**Task to carry out:**
Search the data for the string "client" and copy each line where it turns up.

───

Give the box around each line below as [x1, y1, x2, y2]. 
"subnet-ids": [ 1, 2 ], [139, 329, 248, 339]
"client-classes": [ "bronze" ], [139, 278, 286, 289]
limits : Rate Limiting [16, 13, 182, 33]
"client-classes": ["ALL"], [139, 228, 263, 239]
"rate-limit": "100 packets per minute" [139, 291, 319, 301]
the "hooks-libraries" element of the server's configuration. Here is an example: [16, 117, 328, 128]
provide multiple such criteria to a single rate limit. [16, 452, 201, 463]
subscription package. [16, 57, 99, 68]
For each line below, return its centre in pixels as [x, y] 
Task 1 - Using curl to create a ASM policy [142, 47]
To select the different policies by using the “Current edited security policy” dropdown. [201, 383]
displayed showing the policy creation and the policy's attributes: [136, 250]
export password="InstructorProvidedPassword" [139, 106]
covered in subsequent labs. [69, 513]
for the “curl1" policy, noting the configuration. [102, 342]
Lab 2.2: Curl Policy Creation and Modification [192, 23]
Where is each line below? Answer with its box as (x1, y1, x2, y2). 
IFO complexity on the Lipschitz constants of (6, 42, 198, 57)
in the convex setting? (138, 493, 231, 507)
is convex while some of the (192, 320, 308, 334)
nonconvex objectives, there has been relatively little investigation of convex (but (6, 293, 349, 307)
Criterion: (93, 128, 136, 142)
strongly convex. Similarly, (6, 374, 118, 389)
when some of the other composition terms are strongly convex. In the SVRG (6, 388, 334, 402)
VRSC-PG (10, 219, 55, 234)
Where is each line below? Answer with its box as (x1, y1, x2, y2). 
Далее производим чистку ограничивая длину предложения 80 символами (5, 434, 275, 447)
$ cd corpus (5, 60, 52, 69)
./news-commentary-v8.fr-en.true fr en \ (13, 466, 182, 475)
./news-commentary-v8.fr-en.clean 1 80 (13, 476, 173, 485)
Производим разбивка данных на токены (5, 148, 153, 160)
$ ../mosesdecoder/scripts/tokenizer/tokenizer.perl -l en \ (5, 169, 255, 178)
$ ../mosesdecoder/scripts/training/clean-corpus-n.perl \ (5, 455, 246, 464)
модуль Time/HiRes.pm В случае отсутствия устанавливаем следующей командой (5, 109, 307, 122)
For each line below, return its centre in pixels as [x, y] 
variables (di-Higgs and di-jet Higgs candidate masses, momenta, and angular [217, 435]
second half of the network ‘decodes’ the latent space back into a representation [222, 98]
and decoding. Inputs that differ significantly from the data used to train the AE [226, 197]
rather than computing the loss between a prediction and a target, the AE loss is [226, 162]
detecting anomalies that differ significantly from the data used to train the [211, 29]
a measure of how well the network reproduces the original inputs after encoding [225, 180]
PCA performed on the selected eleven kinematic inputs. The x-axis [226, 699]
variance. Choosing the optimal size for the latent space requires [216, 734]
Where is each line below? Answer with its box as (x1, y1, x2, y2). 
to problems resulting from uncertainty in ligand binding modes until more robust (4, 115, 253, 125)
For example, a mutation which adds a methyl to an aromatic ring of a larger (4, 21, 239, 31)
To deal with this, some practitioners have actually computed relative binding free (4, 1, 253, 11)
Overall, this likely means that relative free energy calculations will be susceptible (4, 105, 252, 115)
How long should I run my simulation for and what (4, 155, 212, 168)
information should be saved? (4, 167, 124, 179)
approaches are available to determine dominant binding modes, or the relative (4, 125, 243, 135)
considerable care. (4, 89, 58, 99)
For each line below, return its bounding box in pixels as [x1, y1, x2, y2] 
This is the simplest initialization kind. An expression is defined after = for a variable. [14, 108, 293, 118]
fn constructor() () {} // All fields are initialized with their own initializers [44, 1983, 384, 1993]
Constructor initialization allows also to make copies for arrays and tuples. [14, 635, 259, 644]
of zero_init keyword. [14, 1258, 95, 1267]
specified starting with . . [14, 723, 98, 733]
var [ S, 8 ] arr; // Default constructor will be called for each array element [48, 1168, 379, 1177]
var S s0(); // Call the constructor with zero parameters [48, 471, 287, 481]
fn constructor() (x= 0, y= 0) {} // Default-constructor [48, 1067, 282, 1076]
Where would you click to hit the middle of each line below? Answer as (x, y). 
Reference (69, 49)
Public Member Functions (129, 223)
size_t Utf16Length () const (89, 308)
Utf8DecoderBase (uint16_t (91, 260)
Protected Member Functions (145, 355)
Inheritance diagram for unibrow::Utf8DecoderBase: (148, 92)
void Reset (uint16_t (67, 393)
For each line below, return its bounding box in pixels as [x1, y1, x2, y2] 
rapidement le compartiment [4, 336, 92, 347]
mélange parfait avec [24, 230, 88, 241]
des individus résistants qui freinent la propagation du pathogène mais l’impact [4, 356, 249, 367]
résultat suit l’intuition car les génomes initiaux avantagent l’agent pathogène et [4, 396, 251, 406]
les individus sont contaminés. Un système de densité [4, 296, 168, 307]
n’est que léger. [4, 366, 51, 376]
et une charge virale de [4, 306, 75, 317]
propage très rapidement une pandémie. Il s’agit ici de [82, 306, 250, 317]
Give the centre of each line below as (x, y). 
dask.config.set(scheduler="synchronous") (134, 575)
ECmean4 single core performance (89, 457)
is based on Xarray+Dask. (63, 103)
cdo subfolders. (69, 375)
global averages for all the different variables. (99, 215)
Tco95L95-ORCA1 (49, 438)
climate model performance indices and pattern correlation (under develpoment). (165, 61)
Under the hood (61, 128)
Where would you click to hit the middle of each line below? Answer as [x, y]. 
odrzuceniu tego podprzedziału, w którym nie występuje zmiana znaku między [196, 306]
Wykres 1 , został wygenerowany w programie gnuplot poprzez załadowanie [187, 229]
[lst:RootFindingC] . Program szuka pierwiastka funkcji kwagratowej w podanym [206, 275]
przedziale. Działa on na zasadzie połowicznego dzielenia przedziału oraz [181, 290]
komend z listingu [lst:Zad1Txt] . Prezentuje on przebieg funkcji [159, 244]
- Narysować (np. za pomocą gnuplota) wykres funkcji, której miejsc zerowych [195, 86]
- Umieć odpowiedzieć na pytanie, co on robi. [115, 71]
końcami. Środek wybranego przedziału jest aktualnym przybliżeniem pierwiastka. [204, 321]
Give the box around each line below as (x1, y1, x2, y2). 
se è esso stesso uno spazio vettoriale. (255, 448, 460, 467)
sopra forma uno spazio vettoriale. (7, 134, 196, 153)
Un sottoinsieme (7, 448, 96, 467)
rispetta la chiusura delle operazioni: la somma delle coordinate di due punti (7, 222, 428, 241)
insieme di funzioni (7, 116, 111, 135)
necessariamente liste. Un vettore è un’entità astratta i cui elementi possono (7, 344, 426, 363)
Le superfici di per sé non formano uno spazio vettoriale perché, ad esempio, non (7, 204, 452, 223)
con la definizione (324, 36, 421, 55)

───

**Your solution:**
"client-classes": [ "bronze" ], [139, 278, 286, 289]
"client-classes": ["ALL"], [139, 228, 263, 239]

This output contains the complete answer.